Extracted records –
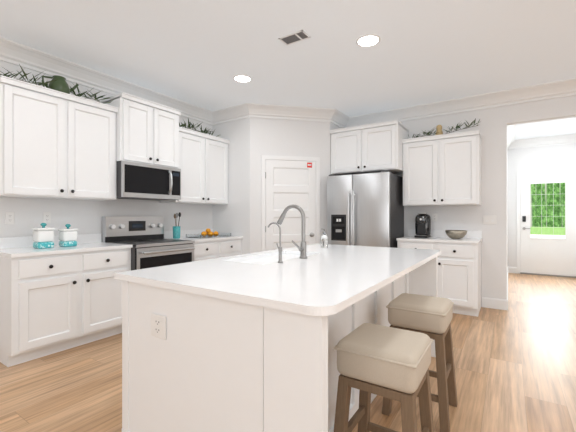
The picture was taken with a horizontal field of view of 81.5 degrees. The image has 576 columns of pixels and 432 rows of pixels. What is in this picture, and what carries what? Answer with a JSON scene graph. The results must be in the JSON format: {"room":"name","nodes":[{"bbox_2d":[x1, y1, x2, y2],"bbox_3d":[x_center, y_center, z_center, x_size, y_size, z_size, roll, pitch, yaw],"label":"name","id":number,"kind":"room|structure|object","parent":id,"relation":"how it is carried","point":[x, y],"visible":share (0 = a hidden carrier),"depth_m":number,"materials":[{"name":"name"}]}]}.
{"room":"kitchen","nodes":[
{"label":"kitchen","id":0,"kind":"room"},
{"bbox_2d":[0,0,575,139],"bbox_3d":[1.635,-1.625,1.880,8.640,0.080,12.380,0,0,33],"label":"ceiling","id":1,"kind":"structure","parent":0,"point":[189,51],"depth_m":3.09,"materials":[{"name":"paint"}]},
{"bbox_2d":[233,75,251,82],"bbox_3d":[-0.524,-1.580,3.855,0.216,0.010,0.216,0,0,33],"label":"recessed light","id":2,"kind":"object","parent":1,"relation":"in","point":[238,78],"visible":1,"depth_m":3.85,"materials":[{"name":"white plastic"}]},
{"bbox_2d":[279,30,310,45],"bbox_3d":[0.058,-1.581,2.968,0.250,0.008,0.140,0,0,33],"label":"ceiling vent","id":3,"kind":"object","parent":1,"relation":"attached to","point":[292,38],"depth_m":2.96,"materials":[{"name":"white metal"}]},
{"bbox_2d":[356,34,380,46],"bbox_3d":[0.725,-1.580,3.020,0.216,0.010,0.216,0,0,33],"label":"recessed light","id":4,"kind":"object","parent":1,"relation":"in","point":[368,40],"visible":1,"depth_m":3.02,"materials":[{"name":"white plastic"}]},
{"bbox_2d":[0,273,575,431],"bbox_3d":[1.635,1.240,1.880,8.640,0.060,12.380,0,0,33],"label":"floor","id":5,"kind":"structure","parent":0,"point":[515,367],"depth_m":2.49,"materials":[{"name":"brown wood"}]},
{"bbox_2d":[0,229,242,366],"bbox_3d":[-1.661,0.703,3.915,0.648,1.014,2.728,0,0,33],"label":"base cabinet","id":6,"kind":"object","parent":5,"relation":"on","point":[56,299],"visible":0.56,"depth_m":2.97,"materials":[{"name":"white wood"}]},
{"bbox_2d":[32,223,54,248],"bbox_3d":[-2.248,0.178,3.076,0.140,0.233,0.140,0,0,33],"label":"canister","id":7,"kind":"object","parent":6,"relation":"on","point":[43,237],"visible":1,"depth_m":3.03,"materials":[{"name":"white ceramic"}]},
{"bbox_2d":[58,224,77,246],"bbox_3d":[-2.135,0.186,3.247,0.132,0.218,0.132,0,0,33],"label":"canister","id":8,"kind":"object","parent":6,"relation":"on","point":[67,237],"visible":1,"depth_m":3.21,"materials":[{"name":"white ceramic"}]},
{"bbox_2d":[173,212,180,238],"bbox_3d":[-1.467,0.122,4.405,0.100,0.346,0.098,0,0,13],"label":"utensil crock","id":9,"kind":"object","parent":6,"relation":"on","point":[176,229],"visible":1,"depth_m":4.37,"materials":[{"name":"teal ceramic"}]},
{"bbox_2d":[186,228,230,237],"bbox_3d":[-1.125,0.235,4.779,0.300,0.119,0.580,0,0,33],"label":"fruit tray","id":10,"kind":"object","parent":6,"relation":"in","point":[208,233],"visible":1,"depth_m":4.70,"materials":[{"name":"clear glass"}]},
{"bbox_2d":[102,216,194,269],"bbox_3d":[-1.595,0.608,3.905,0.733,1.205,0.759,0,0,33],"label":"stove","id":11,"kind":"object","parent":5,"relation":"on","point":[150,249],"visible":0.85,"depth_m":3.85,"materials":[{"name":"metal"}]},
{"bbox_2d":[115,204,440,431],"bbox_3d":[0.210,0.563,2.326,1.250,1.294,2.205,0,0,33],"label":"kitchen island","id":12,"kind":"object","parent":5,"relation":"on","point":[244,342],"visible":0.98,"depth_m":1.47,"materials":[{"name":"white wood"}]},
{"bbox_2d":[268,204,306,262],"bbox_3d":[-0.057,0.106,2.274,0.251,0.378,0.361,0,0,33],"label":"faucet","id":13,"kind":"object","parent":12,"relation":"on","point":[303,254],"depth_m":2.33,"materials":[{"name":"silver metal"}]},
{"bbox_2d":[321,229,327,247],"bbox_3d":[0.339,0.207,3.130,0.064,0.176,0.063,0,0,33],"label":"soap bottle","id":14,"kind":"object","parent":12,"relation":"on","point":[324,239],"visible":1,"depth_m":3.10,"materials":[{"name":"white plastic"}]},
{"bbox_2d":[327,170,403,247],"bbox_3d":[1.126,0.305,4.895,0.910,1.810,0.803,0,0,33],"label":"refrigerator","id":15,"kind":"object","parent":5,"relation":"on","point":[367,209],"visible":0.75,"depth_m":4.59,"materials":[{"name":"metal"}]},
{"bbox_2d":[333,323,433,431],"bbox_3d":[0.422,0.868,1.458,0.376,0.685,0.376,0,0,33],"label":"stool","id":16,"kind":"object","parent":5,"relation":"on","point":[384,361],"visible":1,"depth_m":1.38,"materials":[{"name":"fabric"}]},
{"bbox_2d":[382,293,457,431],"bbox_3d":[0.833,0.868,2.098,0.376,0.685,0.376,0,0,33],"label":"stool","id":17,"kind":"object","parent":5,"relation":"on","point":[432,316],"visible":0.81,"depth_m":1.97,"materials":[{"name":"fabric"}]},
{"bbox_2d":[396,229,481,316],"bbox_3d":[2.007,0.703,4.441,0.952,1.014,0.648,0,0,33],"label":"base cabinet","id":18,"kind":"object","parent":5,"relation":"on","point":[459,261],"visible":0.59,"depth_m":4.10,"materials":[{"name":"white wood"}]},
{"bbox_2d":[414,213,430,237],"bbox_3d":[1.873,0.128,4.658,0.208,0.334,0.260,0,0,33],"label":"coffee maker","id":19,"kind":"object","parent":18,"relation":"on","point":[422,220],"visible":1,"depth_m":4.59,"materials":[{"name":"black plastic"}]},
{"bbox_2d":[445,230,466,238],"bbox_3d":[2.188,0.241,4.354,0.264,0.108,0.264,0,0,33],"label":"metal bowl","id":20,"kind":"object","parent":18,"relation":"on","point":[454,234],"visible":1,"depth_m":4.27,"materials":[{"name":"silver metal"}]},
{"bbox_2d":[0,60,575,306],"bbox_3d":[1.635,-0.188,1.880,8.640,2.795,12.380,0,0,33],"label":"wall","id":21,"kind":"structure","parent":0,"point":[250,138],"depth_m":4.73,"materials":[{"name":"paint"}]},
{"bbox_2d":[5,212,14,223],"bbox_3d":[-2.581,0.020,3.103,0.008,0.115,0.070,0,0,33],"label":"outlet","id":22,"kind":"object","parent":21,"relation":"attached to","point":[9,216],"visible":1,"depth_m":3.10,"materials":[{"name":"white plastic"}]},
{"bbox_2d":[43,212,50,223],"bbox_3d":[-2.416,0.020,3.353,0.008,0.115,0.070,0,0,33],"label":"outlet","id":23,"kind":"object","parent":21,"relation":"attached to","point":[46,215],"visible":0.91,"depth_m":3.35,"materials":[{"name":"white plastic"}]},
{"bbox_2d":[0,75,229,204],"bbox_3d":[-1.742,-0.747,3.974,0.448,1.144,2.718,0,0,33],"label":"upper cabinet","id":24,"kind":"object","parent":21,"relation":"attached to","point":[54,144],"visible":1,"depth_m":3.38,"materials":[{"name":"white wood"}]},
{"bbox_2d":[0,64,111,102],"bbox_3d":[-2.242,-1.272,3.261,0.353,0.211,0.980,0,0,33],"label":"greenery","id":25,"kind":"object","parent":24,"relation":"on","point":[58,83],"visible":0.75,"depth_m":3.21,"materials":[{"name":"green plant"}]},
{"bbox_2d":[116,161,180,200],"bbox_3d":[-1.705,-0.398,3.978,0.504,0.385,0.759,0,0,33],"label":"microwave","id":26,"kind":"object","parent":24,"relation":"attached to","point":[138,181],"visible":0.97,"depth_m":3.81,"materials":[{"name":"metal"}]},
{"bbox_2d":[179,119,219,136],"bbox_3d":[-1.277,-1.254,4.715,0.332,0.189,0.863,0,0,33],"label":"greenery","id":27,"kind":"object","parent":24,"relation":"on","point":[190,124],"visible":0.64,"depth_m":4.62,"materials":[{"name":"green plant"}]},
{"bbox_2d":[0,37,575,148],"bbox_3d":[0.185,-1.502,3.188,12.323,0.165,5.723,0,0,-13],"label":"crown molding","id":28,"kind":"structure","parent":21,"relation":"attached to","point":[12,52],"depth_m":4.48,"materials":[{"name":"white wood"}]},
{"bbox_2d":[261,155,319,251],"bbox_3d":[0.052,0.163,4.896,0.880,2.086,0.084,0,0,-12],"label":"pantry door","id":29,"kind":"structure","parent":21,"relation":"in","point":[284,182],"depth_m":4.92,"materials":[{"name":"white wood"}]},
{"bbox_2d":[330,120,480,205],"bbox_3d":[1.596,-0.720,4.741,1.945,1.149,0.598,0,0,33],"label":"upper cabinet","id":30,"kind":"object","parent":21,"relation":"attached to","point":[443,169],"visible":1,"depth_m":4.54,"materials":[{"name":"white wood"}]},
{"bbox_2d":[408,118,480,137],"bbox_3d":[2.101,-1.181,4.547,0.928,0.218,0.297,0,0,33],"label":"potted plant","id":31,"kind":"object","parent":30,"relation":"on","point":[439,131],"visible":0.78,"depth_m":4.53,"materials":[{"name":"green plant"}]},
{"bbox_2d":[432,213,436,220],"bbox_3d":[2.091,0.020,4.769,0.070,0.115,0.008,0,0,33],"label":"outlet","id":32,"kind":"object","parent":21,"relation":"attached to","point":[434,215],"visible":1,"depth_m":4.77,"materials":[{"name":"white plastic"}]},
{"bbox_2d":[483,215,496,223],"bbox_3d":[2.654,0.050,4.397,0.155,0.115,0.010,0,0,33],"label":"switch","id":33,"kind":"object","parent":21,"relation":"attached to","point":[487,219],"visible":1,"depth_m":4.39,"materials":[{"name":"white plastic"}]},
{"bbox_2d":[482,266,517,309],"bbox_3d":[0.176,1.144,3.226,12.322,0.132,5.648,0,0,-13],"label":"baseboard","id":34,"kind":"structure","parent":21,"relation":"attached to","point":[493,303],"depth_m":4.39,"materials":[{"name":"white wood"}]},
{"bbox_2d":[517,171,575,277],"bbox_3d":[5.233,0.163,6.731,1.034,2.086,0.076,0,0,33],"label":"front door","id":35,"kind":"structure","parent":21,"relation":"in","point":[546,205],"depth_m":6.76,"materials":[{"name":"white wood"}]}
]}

EXERCISE BRIEF – Count how many lines above carry the word "kitchen". Only the number is required.

ANSWER TO THIS PROBLEM – 3